新卒選手では、既に早い段階で加入が発表されている阪南大FW工藤光輝選手の他に、北海道教育大学岩見沢校からMF上原拓郎選手の加入が発表されています。今更何をいってんだってくらい前に発表されていることなんですけど、上原選手はコンサドーレ札幌U-18から北海道教育大学に進学していますので、今季で2匹目、通算では3匹目の鮭となりますね。
 ユースからの昇格選手では、MF前寛之、DF内山裕貴選手の加入が発表されています。前選手はトップチームの前貴之(GON44の1人)の実弟で、展開力に優れるボランチ。内山選手はユースチームでキャプテンを務めるセンターバックです。ともにU-18日本代表の選出経験があり、前選手は天皇杯ヴァンフォーレ甲府戦にスタメン出場しています(内山選手はベンチ入りするも出場なし)。しまった。天皇杯なんてなかった。
 札幌のアカデミー出身者は攻撃のポジションのタレントは多いけど、ディフェンダーがなかなか育たないみたいに言われてきていましたが、なんだかんだでこれで3年連続ユースからセンターバックの昇格者が出ています。もちろん試合に出てポジションを掴めるかどうかはこれから次第ですが。

 移籍加入選手は、今のところ3人の選手が発表されています。まずは愛媛FCからFW石井謙伍選手の移籍。まぁこの選手については今更説明なんて必要ありませんよね。コンサドーレの下部組織から2005年にトップチーム昇格。2009年までの5シーズン札幌でプレイしたものの、この年限りで札幌を退団、2010年からは愛媛FCでプレイし、これまでの4シーズンで126試合18ゴールという成績を挙げ、来季から札幌に復帰することになりました。ちなみに彼の愛媛での18ゴール中、4ゴールが札幌戦でのゴールです。
 そしてV・ファーレン長崎からGK金山隼樹選手が完全移籍で加入。金山選手は1988年6月12日生まれの25歳。サンフレッチェ広島ユースから立命館大学を経て長崎に入団、J2参入初年度の今年巡ってきたチャンスをしっかりものにし正GKの座をがっちり掴みました。今年札幌では現在アキレス腱の怪我(と外国籍枠の関係)でイ・ホスンが試合に出られず、GKは杉山哲と曵地裕哉、阿波加俊太のという、今年始まる時点でリーグ戦の出場経験があるのが杉山しかおらず、しかもそれも札幌に来てからの11試合のみという3人だけで回していました。当初はシーズン後半くらいにはホスンが復帰できるという目論見があったのかも知れませんけど、今から考えてもこれはやっぱり無謀ですよね。案の定今季はGKで悩むことが多いシーズンに。札幌は今まで割とチームの実力の割にGKには恵まれているチームでしたから、余計にそう感じてしまいます。「モノランモノラン」だって「ぐ?チョコランタン」の後じゃなければ、まだ評価は上がってたかも知れないですからね。たぶん。

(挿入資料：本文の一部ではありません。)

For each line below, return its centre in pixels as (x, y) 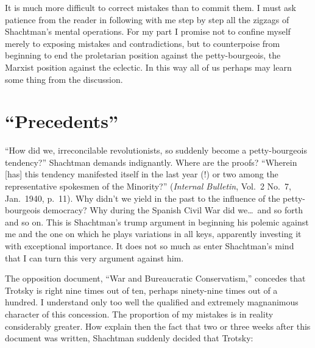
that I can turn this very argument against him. (94, 257)
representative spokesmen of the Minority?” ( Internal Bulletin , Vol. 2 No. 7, (148, 186)
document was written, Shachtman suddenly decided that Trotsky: (129, 338)
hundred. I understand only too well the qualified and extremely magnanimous (152, 302)
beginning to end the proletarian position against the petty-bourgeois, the (143, 55)
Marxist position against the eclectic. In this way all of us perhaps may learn (148, 67)
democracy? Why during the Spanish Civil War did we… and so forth (173, 210)
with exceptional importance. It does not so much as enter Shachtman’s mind (150, 246)

 そんな中で曵地が退団することになり、単純な頭数としてもGKの補充は必要だったわけですが...まさかリーグ最少失点のチームの正GKを一本釣りしてくるとは思いませんでした。杉山さんもシーズン終盤の出来ならばまったく問題はありませんし、ホスンも復帰してくるとなると、非常に高いレベルでのレギュラー争いになりそうです。楽しみですね。

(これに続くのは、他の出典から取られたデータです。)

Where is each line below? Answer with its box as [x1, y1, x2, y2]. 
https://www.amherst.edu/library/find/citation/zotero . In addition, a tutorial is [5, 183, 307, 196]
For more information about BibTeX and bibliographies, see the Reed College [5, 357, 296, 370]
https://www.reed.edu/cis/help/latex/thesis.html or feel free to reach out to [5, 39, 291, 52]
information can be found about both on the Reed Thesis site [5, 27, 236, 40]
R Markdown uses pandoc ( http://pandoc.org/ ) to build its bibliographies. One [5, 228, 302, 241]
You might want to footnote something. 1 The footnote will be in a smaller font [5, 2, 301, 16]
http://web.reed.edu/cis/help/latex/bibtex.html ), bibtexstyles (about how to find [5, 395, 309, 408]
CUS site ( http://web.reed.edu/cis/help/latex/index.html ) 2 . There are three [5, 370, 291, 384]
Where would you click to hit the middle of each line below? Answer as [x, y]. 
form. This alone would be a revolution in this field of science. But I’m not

 最後に、栃木SCからMF菊岡拓朗選手が完全移籍加入しています。163cmと小柄ながら、スピードと正確なキックが持ち味の攻撃的選手です。上里一将、深井一希のワンワンコンビが怪我で長期離脱し、頭数の足りてないボランチもできるとのことですが、どっちかというとロアッソ熊本に移籍した岡本賢明の穴埋めといった感じでしょうかね。

 あと、どうやら野々村社長が、現在ウェスタンシドニーワンダラーズFCに所属している元日本代表MF小野伸二に「粉をかけている」らしいです。小野本人は前向きらしいのですが、シドニー側が移籍を拒否しているという情報もあり、まだどうなるかはわからないといった感じ。実現すればビックリですが...。だって小野って。伸二って。信義でもヨーコでもないんですよ。オノ・ヨーコといえば、22分間延々と「ヨーコオオオオオ」「ジョオオオオオオンン」としか言ってない曲を思い出しますよね。思い出しませんか。そうですよね。

 もう一つ、去就が注目されているレ・コン・ビンについては、難航していたソンラム・ゲアンとの交渉が妥結の方向に向かっているそうです。もちろん急転直下で決裂、という可能性もあるわけですが、レ・コン・ビンのキックは日本人にはないものですし、キャンプから参加することでチームにフィットする時間ができたらもっとやれると思いますので、是非とも来年も見たい選手ですから。結論は30日には出るという話ですが、いいニュースを期待したいですね。